#### TASK TO CARRY OUT
What you need to produce from the material below is an exact transcription of the lines from the one with "The page's text" through the one with "Page text, block", both included, and no other line.

#### RECORDED INFORMATION
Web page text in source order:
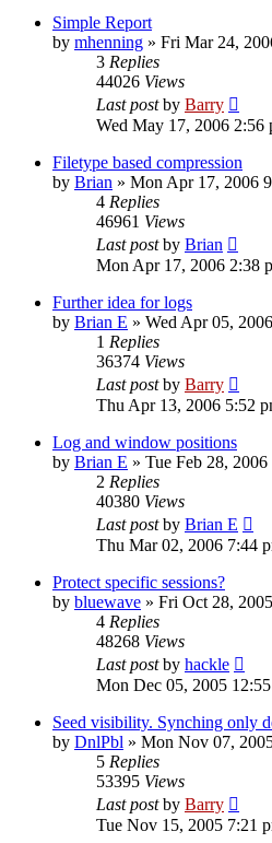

...

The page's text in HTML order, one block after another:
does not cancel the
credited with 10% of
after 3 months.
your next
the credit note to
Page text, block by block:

#### SOLVED EXERCISE
The page's text in HTML order, one block after another:
does not cancel the
credited with 10% of
after 3 months.
your next
the credit note to
Page text, block by block:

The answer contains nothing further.